1. Feedback on two irradiation testing projects Emergency lights and TETRA system
Elisa Guillermain

2. Material Irradiation testing - WorkFlow
Identification of dose levels :
Where is the material installation area(s) ?
How long is it expected to live ?
Irradiation test → Accelerated ageing test.
Definition of the irradiation test parameters and specification.
Irradiation type and dosimetry, passive or active test, etc…
Choice of the suitable irradiation facility.
In-house (CHARM, CC60,…) or external (Fraunhofer INT, Ionisos,…).
Material characterization :
Tests and analysis.
Conclusions : Can the material be installed or an alternative must be find ?
R2E team support at all steps !
Support of the
Monitoring and Calculation Working Group !

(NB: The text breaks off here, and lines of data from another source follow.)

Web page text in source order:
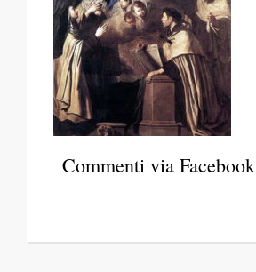
Commenti via Facebook
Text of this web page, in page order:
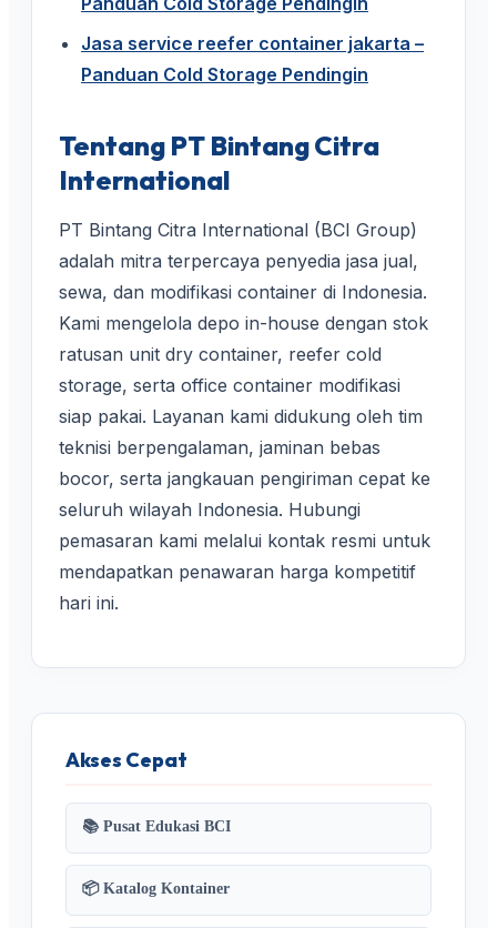
Jasa service reefer container jakarta –
Panduan Cold Storage Pendingin
Tentang PT Bintang Citra
International
PT Bintang Citra International (BCI Group)
adalah mitra terpercaya penyedia jasa jual,
sewa, dan modifikasi container di Indonesia.
Kami mengelola depo in-house dengan stok
ratusan unit dry container, reefer cold
storage, serta office container modifikasi
siap pakai. Layanan kami didukung oleh tim
teknisi berpengalaman, jaminan bebas
bocor, serta jangkauan pengiriman cepat ke
seluruh wilayah Indonesia. Hubungi
pemasaran kami melalui kontak resmi untuk
mendapatkan penawaran harga kompetitif
hari ini.
Akses Cepat
📚 Pusat Edukasi BCI
📦 Katalog Kontainer

3. Project example 1 : Emergency lights

4. Emergency lights : Overview
Current technology is robust but obsolete – will be discontinued.
Need to have a replacement solution !
New emergency lighting system : Two types of lights :
Comatelec specifically designed for wall mounting.
Thorlux for ceilings.
Specifications are similar.
Parts potentially sensitive to radiation :
Power supply :
Modified for SEE insensitivity (still need to be fully assessed).
KT fund and CERN open hardware license.
LEDs.
Plastic or glass parts (windows).

5. Emergency lights : Irradiation tests history
Test of the full system :
In CNGS.
Gammas (Fraunhofer INT) – December 2013.
Passive tests, up to 100 kGy.
Darkening of the windows.
Decrease of the light flux.
Neutrons (CEA) – June 2013.
5x1014 neutron eq/cm2.
Difficulties for the characterization test.
Test of parts :
At CHARM :
Bridge rectifier of the new power supply was tested at CHARM.
Resistant up to at least 30 Gy (parasitic mode : low total dose…).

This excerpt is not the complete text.